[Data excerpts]
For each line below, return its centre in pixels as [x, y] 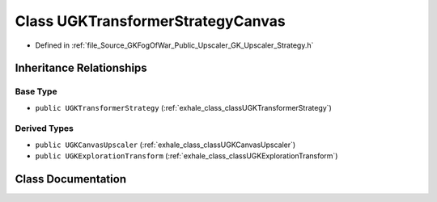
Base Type [36, 91]
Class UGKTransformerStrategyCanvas [151, 21]
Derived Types [45, 128]
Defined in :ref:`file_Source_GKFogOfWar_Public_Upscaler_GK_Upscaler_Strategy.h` [174, 45]
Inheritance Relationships [81, 68]
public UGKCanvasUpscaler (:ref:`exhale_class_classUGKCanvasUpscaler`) [165, 145]
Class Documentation [71, 179]
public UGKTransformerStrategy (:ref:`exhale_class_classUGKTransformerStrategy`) [183, 107]
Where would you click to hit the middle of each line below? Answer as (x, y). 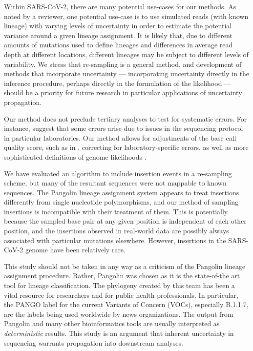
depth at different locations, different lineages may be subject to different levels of (126, 54)
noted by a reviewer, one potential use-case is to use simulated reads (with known (126, 16)
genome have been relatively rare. (75, 250)
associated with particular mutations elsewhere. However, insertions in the (115, 240)
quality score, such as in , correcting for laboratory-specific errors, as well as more (126, 147)
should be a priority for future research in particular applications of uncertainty (123, 93)
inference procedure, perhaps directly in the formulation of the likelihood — (118, 83)
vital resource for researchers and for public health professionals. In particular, (121, 295)
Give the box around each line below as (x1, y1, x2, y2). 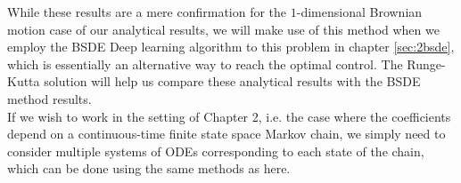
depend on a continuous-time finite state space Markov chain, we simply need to (7, 124, 446, 143)
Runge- (407, 54, 446, 73)
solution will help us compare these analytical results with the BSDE (44, 72, 421, 91)
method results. (7, 89, 92, 107)
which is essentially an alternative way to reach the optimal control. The (7, 54, 403, 73)
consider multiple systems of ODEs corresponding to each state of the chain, (7, 141, 424, 160)
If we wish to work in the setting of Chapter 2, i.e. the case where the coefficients (7, 107, 451, 125)
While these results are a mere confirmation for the (7, 3, 287, 20)
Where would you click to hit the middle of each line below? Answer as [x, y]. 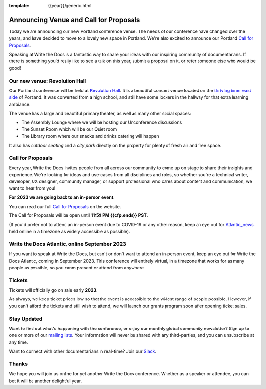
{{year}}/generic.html [70, 6]
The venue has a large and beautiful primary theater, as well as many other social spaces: [100, 114]
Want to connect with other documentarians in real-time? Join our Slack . [83, 351]
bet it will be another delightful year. [46, 381]
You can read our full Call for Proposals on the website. [65, 206]
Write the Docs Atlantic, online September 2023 [68, 244]
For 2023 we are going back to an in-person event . [62, 197]
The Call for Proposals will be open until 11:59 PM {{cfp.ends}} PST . [79, 215]
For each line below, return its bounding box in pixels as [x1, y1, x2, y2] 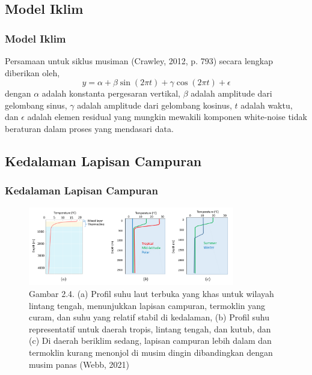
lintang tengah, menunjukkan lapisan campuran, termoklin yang [29, 299, 266, 311]
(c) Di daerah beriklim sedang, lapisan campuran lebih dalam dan [29, 334, 272, 347]
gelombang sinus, [5, 98, 67, 111]
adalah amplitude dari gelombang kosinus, [77, 98, 232, 111]
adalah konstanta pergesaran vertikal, [41, 87, 180, 100]
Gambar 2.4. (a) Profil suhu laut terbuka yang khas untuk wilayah [29, 287, 274, 300]
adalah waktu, [240, 98, 293, 111]
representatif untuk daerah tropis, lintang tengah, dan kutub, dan [29, 322, 271, 335]
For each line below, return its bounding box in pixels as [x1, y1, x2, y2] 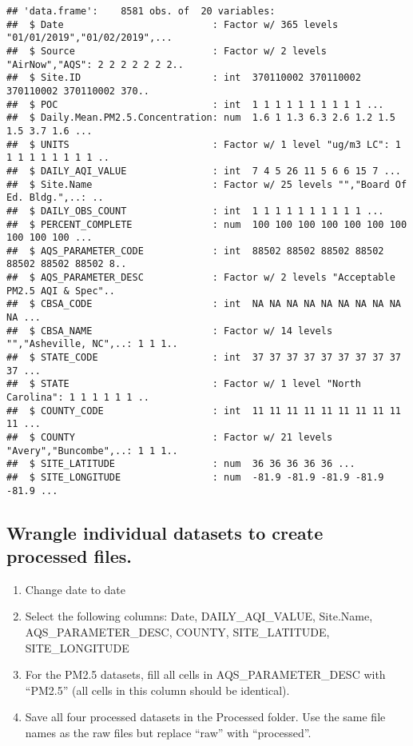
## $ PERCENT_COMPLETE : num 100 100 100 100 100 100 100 [6, 218, 407, 230]
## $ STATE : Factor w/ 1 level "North [6, 378, 361, 390]
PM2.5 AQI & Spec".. [6, 285, 116, 297]
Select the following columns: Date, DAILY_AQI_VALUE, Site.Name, [25, 608, 373, 624]
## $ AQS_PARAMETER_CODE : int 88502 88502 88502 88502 [6, 245, 384, 257]
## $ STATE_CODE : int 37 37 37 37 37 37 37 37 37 [6, 352, 401, 364]
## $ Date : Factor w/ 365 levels [6, 18, 339, 30]
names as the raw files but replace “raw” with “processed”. [25, 724, 312, 741]
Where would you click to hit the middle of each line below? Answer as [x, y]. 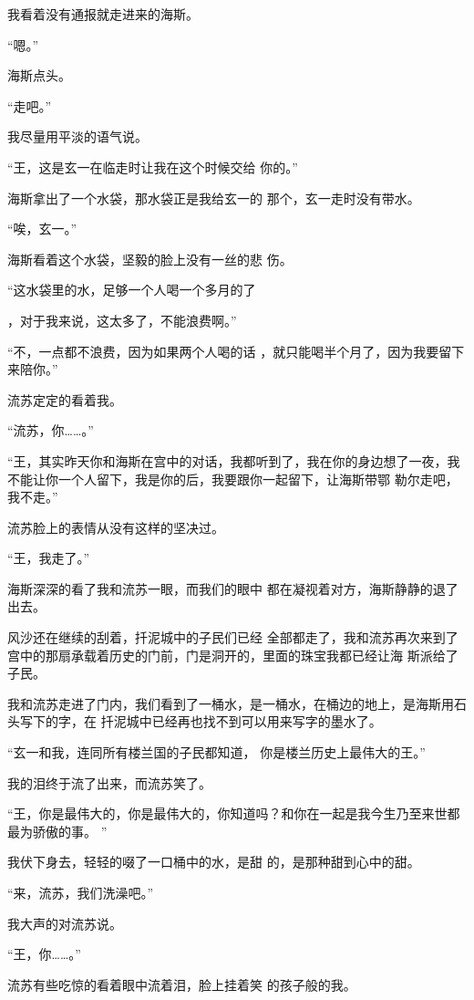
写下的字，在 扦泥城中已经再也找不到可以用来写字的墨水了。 [201, 721]
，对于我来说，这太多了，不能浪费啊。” [122, 320]
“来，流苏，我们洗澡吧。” [81, 892]
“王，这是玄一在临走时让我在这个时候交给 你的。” [153, 167]
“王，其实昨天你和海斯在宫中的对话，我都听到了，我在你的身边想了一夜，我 [234, 460]
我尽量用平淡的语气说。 [77, 136]
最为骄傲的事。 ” [57, 831]
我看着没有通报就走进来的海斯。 [103, 14]
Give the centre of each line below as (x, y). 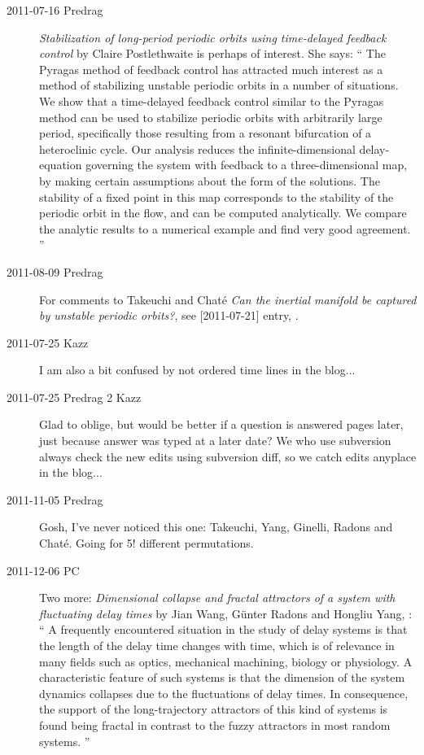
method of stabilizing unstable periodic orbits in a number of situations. (219, 85)
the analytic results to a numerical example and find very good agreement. (225, 228)
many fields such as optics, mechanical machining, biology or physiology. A (226, 661)
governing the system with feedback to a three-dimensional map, (247, 165)
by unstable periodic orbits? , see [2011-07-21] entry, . (169, 315)
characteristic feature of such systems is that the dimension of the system (222, 677)
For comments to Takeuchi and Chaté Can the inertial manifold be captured (228, 299)
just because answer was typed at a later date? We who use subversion (215, 441)
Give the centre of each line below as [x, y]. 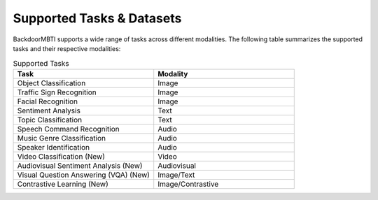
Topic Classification [50, 120]
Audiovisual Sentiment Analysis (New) [80, 166]
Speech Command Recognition [69, 129]
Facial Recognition [48, 101]
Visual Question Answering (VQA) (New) [84, 175]
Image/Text [176, 175]
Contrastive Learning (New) [63, 184]
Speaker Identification [54, 147]

■ TASK REQUIREMENTS ■
Which lines of the records contain the word "Recognition"? Copy each of them.

■ RESPONSE ■
Speech Command Recognition [69, 129]
Facial Recognition [48, 101]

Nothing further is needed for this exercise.